Per-codec p99 from short tests has high variance (10 frames,
short warmup); longer streams (Phase 8.10+) would give
better statistics.

## Design decisions

### Why not patch libva-v4l2-request now?

Multi-session effort.  Adding VP9 + AV1 support to
libva-v4l2-request means:

- Writing new VAAPI ↔ V4L2 stateless control mappings for
  VP9_FRAME and AV1_FRAME control structs (the union of
  the existing H264 mapping work).
- A real integration test (a VAAPI consumer like mpv or
  gstreamer driving the patched library).
- Potentially upstreaming changes back to bootlin (review
  cycles).

Phase 8.9 was scoped as one phase among many — comparable
in size to 8.5/8.6/8.7/8.8 — and the right move is to
characterise the work and defer the long tail.

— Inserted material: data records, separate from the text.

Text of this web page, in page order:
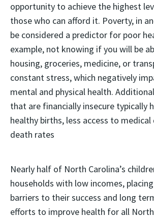
opportunity to achieve the highest
those who can afford it. Poverty, in
be considered a predictor for poor
example, not knowing if you will be
housing, groceries, medicine, or
constant stress, which negatively
mental and physical health.
that are financially insecure typically
healthy births, less access to medical
death rates
Nearly half of North Carolina’s
households with low incomes,
barriers to their success and long
efforts to improve health for all
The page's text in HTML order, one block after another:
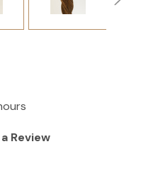
Review
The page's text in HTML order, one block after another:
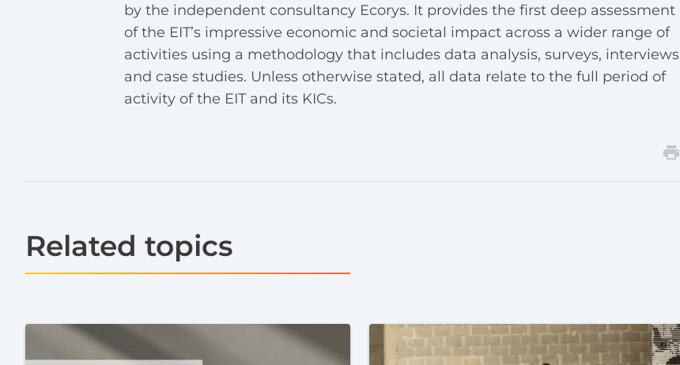
by the independent consultancy Ecorys. It provides the first deep assessment
of the EIT’s impressive economic and societal impact across a wider range of
activities using a methodology that includes data analysis, surveys, interviews
and case studies. Unless otherwise stated, all data relate to the full period of
activity of the EIT and its KICs.
Related topics

### Why concat the 5s file instead of encoding 60s fresh?

The 60s libvpx-vp9 encode at `-cpu-used 8` was taking
3-5 minutes on hertz.  Concatenating 12× a known-good 5s
file via Python IVF surgery (rewrite header frame count,
adjust per-frame PTS) takes ~50 ms and produces the same
content the daemon sees per frame.  The stress test cares
about quantity-of-frames and stability, not encoder
diversity.

### Why HDR results aren't a regression

10-bit decode is 1.5-2× more expensive than 8-bit:
- More memory bandwidth (16 bits/sample vs 8).
- More CPU per sample (10-bit codec internals are wider).
- Plus our pack does an extra shift-left-by-6 per sample.

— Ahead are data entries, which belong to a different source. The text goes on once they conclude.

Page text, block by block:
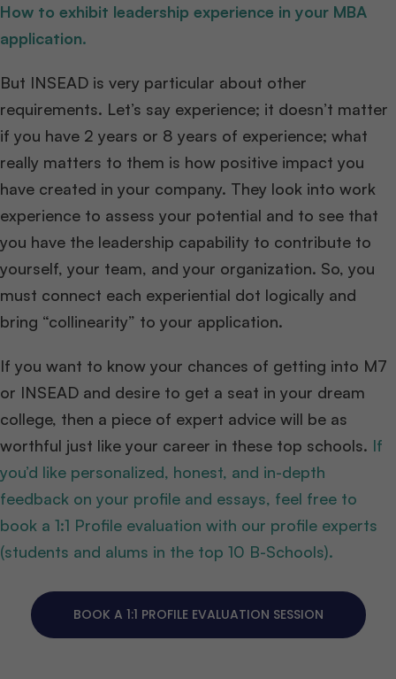
How to exhibit leadership experience in your MBA
application.
But INSEAD is very particular about other
requirements. Let’s say experience; it doesn’t matter
if you have 2 years or 8 years of experience; what
really matters to them is how positive impact you
have created in your company. They look into work
experience to assess your potential and to see that
you have the leadership capability to contribute to
yourself, your team, and your organization. So, you
must connect each experiential dot logically and
bring “collinearity” to your application.
If you want to know your chances of getting into M7
or INSEAD and desire to get a seat in your dream
college, then a piece of expert advice will be as
worthful just like your career in these top schools. If
you’d like personalized, honest, and in-depth
feedback on your profile and essays, feel free to
book a 1:1 Profile evaluation with our profile experts
(students and alums in the top 10 B-Schools).
BOOK A 1:1 PROFILE EVALUATION SESSION

AV1 10-bit specifically takes ~58 ms/frame mean — that's
dav1d on a single Cortex-A76 thread doing real
10-bit AV1 work.  17fps@1080p for 10-bit AV1 isn't bad
for software CPU decode; it's just below the 30fps SDR
target.  Real-world 10-bit content is rare enough that
this doesn't move the user-facing meter.

## What's NOT here (deferred)

- **libva-v4l2-request integration** — moved to Phase 8.10.
- **QPU dispatch substitution** — still deferred; 8.8
  showed it's not needed for the 30fps@1080p SDR target
  but it'd help the 10-bit + 4K cases.
- **Mixed real-world content tests** — concat-of-testsrc
  has the right frame count but not the right entropy
  characteristics (real video has motion, scene changes,
  variable bitrate).  Phase 8.10+ when we have a meaningful
  consumer (libva-v4l2-request, FFmpeg v4l2_request, …)
  can drive real content end-to-end.

## Phase 8.10 plan

1. Build libva-v4l2-request from source on hertz.
2. Patch it to accept our V4L2_PIX_FMT_VP9_FRAME +
   AV1_FRAME + (new) H264_SLICE + NV12M.
3. End-to-end: mpv --hwdec=vaapi → libva-v4l2-request
   → /dev/video0 → daemon → decoded frame.
4. (Optional) Upstream the VP9 + AV1 + NV12M support back
   to bootlin if the patch is clean.